The Camphill Communities are residential homes for adults with learning difficulties. Care for the residents is based, like other Anthroposophical organisations, upon the views and writings of Steiner and, because Steiner believed that people are reincarnated in a form that is a reward or outcome of their previous lifetime/s, it is not hard to see why vulnerable people should not be exposed, directly or indirectly to such dire ideas.

On the surface, Camphill Communities present themselves well as can be seen here But, as Andy Lewis points out on his Quackometer blog:

The physical body that you are incarnated into will depend on karma.

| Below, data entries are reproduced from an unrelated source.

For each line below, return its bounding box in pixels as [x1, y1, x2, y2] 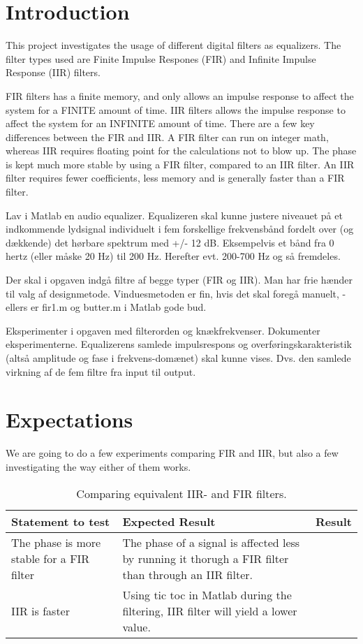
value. [122, 618, 151, 635]
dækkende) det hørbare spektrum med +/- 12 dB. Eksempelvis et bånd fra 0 [6, 235, 334, 249]
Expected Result [122, 513, 216, 529]
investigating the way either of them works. [6, 459, 191, 474]
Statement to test [11, 513, 110, 529]
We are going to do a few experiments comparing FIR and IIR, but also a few [6, 446, 339, 460]
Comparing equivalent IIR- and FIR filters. [76, 485, 287, 502]
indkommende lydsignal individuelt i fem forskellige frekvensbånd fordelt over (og [6, 221, 354, 236]
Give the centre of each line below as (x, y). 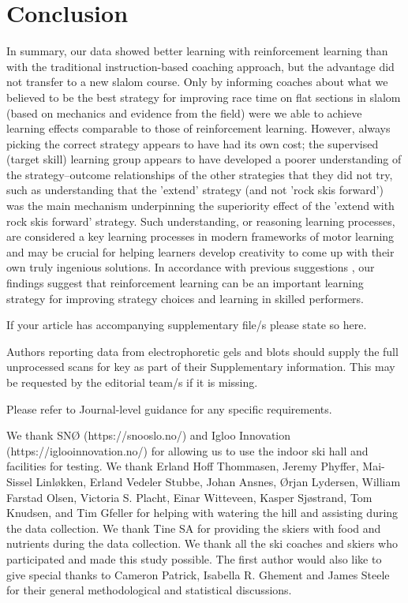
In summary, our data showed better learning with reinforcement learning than (197, 51)
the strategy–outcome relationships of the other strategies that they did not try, (200, 174)
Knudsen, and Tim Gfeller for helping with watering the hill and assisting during (202, 513)
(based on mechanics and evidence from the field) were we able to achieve (184, 112)
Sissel (19, 481)
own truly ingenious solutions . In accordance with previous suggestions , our (191, 267)
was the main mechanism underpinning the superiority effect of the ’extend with (200, 206)
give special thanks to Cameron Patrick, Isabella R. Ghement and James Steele (198, 574)
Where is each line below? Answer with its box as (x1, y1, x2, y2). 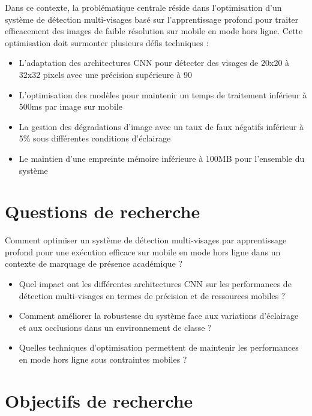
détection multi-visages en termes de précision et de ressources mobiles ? (19, 289, 286, 302)
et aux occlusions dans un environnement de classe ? (19, 321, 212, 333)
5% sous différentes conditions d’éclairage (19, 132, 171, 144)
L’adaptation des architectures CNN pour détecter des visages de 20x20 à (19, 56, 290, 69)
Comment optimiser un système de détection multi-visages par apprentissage (5, 234, 287, 246)
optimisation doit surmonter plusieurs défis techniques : (5, 36, 209, 49)
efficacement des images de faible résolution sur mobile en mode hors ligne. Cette (5, 25, 303, 37)
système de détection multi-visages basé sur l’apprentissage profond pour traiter (5, 13, 299, 25)
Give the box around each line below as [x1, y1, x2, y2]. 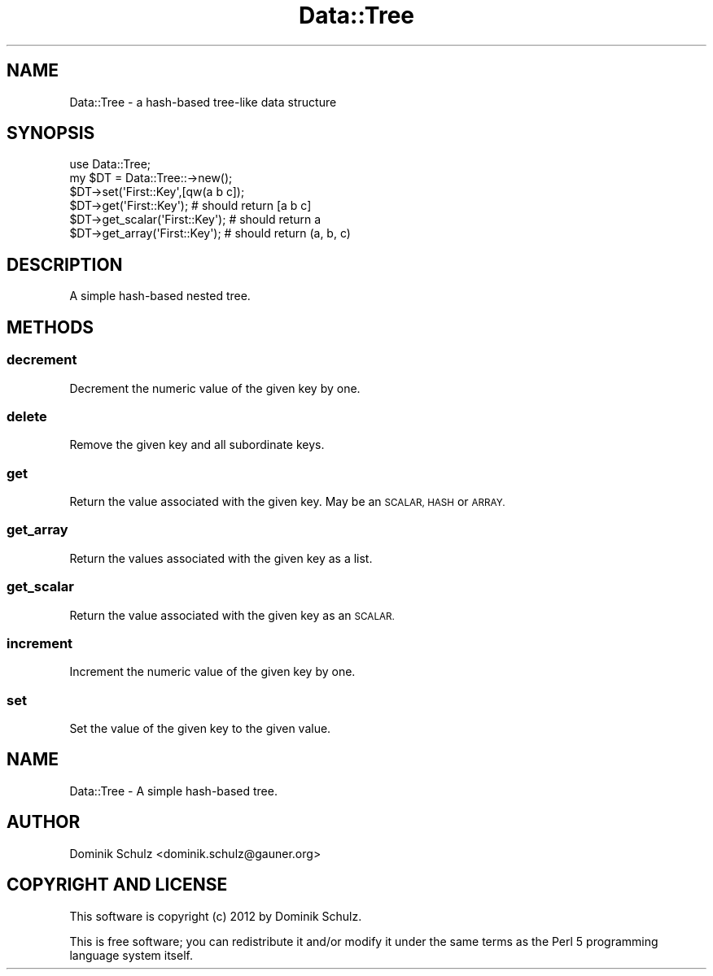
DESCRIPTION [7, 254, 123, 275]
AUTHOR [7, 812, 81, 833]
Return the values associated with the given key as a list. [69, 551, 373, 565]
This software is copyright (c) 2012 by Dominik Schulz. [69, 908, 362, 923]
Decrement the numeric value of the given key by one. [69, 381, 361, 395]
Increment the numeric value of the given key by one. [69, 664, 356, 679]
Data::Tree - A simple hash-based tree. [69, 783, 278, 798]
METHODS [7, 316, 94, 338]
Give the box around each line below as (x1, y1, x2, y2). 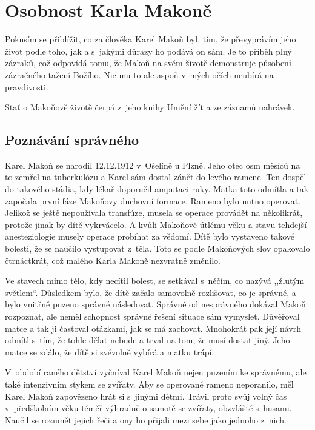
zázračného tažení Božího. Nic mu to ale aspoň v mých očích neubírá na (5, 68, 274, 81)
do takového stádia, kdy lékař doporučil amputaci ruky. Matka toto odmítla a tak (5, 183, 309, 195)
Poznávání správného (5, 130, 139, 149)
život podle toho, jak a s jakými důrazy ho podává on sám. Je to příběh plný (5, 44, 292, 57)
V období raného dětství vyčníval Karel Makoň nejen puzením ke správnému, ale (5, 366, 307, 378)
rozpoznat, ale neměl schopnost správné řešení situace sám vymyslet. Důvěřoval (5, 310, 300, 323)
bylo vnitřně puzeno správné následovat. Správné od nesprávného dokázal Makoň (5, 298, 306, 311)
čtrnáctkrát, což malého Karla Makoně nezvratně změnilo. (5, 254, 220, 266)
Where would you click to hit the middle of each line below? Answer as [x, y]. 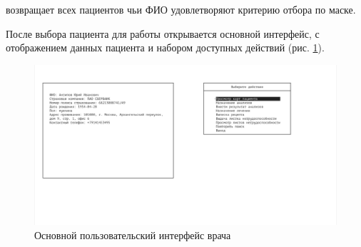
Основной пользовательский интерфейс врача [133, 235]
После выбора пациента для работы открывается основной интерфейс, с [163, 33]
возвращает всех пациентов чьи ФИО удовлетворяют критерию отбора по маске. [181, 9]
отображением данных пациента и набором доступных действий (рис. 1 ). [165, 47]
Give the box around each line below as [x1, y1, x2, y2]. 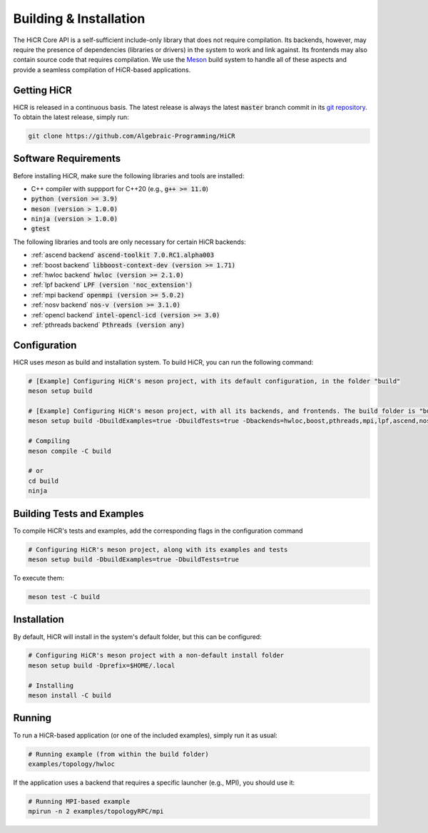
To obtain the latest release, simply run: [13, 113, 130, 121]
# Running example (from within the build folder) [28, 750, 210, 758]
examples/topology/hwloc [28, 760, 116, 768]
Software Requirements [13, 153, 121, 165]
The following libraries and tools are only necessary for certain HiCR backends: [13, 237, 246, 246]
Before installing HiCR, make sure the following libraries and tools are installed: [13, 171, 245, 180]
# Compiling [28, 437, 71, 445]
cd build [28, 476, 59, 485]
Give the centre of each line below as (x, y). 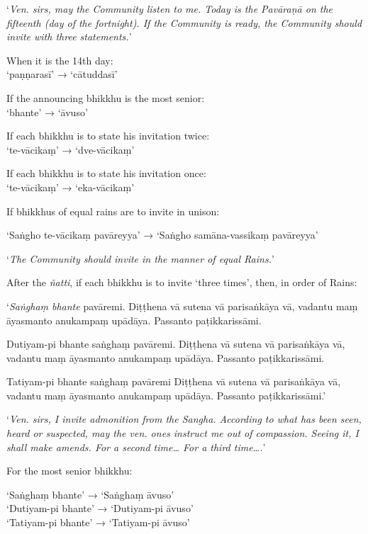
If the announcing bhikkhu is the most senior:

That is, the beneficial or harmful effects you have on the world will revisit you as you reincarnate and determine the sort of physical existence you have. Steiner believed there was a hierarchy of existence that souls could inhabit, driven by karma.

Nearer the bottom of the spiritual hierarchy we can find animals such as fish and reptiles. Those animals with good karma will progress to become apes, Indians and finally Aryans – white and fair Germanic-Nordic humans.

Given that many Camphill residents might be suffering from a variety of disabilities, it would interesting to know what Steiner thought about disability. Here is Roger Rawlings selection of Steiner’s views on health and medicine – your jaw will drop reading this stuff.

In short, Radio 4’s love affair with Steiner, and the use of a Steiner organisation to end the tribute to Derek Cooper, as if somehow that visit was the pinnacle of his career, is a disgrace.

Below is my letter to the programme’s producer Sheila Dillon at the BBC via their complaints web-page.

Dear Sheila Dillon,

I have been listening to The Food Programme for many years and have always trusted and very much enjoyed the show. It is very sad for Derek Cooper’s family, friends and colleagues to have lost such a loved-one and I hope they accept my condolences. Yet it is also very difficult for PoC or people with disabilities to hear that the last piece of the tribute to Mr. Cooper was an uncritical and loathsome endorsement of Camphill Communities.

In addition to Steiner’s dangerous views on medicine (see ) and his views on race (see ) there is the general presumption by Anthroposophists that disability is the result of errors in a past life.

It might seem unsympathetic to complain about a programme at this sad time but for PoC and the disabled, Steiner’s attitude is as unacceptable as it gets. It seems to me that the BBC has used Mr. Cooper’s sad death to promote the disgraceful values of Anthroposophy on the basis that no one would dare complain. But I am sure that if Mr. Cooper’s family knew what was being promoted in his name, they would understand my concern.


Nick Nakorn

It’s so sad that a groundbreaking programme such as The Food Programme is so eager to embrace anti-science nonsense and promote inherantly racists ideologies – does that mean that all the other ‘facts’ they have broadcast over the years are equally suspect? It seems now that we are supposed to accept the ravings of a mad man as easily as we might accept proper peer-reviewed science.  Sheila Dillon’s profile on the BBC is really outstanding and I sincerely hope she simply didn’t know what Camphill was all about; we need voices about science we can trust.

Lets hope we get a reply.



It seems Sheila Dillon approves of Anthroposophy because, in response to me informing her about this blog piece on twitter, she has tweeted that she does indeed understand Steiner.  I hope she is mistaken and that she in fact doesn’t understand – at least then she could retract her support.   Here is an examples of recent Twitter activity around the issue I’ve raised.

Dillon Tweets

As Dr. Calquhoun notes, Ms. Dillon should care about this. For more information about Camphill not written by Anthroposophists or their supporters, see:


I sincerely hope that senior staff at the BBC respond having read some of the many critiques of Anthroposophy available to them.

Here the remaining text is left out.